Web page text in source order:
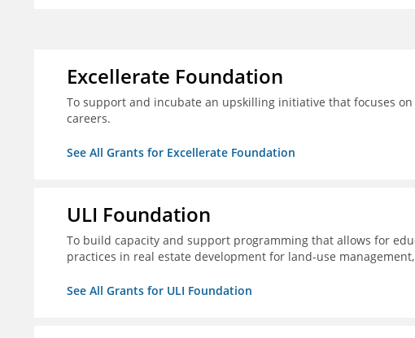
Excellerate Foundation
To support and incubate an upskilling initiative that focuses
careers.
See All Grants for Excellerate Foundation
ULI Foundation
To build capacity and support programming that allows for
practices in real estate development for land-use
See All Grants for ULI Foundation

_YOUR ASSIGNMENT_
Return the data exactly as it stands, minus the pictures.

_SOLUTION FOR THIS PROBLEM_
Web page text in source order:
Excellerate Foundation
To support and incubate an upskilling initiative that focuses
careers.
See All Grants for Excellerate Foundation
ULI Foundation
To build capacity and support programming that allows for
practices in real estate development for land-use
See All Grants for ULI Foundation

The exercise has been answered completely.